I have fed my pygos over the last 2 years chicken maybe 4 times. Each time it was a skinless drumstick and they loved it right down to the bone.


----------



## TobiasRieper (Mar 14, 2008)

perhaps some fat is good for them


----------



## -NBKK- (Jun 22, 2007)

AKSkirmish said:


> By saying the term/word "treat" we just mean that it should only be fed every great once in awhile.....
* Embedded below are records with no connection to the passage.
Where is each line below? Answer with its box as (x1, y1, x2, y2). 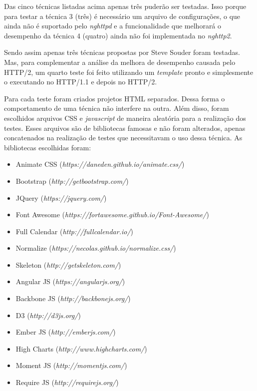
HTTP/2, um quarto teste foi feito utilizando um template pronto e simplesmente (4, 66, 254, 77)
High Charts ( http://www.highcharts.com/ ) (15, 343, 147, 354)
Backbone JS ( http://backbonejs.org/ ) (15, 293, 131, 304)
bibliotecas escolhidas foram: (4, 142, 91, 152)
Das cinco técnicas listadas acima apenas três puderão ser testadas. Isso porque (4, 1, 247, 11)
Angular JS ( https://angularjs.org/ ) (15, 276, 125, 287)
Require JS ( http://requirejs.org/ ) (15, 377, 119, 388)
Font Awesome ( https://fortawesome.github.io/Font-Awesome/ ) (15, 209, 209, 220)

ohh, ok i see your point with the term. I wouldn't feed chicken or steak or anything, these animals have been pumped full of chemicals for growth and god knows what. just my opinion though. Could be wrong


----------



## kfreeman (Feb 14, 2008)

A mouse or a small rat is a TREAT. A treat is something that they like yet is no harm to them.


----------



## base935 (Oct 25, 2007)

The guy brings up a good point. I've always been a huge fish/scuba/animal/pet/etc lover all my life. I got my first RBP when I was ~19. Three little babies. They grew super quick in my undergrad mind where I was always going to Petsmart/Petco on the way home from class/work, and buying ridiculous amounts of feeder goldfish, exclusively. I had to go daily, or every other day. Sold the two smaller ones to the strip mall petstore that I got them from, and they were the smallest of the giants. All fed goldfish. Always. Wouldn't have occured to me 12 years ago, admittedly with a 7 year break since these new guys, but I never would have been the master of frozen cubes of my own prepared/thawed cycles of food.
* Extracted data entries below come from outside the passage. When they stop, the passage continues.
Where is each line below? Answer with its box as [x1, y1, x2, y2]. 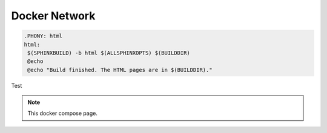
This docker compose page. [27, 109, 98, 117]
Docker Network [11, 9, 96, 22]
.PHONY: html [24, 33, 63, 39]
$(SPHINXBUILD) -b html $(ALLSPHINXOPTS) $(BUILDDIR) [27, 49, 190, 56]
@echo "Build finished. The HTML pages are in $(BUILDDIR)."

I actually have a extra complete 29g tank that, with what I have relearned, am getting interested in trying a pair of RBPs, raised on nothing but rosies and little/big feeder goldfish. Not from a chain, but a local, sharp fish store.
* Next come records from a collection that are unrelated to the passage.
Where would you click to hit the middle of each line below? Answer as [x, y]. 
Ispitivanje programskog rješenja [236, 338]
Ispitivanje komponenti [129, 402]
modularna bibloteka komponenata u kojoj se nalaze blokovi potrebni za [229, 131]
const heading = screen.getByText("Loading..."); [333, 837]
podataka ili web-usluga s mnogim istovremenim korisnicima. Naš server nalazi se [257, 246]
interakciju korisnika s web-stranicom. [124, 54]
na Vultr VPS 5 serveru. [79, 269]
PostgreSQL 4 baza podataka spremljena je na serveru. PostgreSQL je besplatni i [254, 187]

I saw a piece on National Geographic when I was a little kid of Piranhas eating cattle, baby birds falling into the river, and dead carcasses. Mine are instinctively programmed killers, even if they are scared of the vac or my hand. They rotate through about 8 meats. Feed them before I go to sleep, since they will not eat under the Home Depot/going out of town timer light 12h/12h. 55gal, one light unplugged, and they appreciate the darkest side, on the dark side.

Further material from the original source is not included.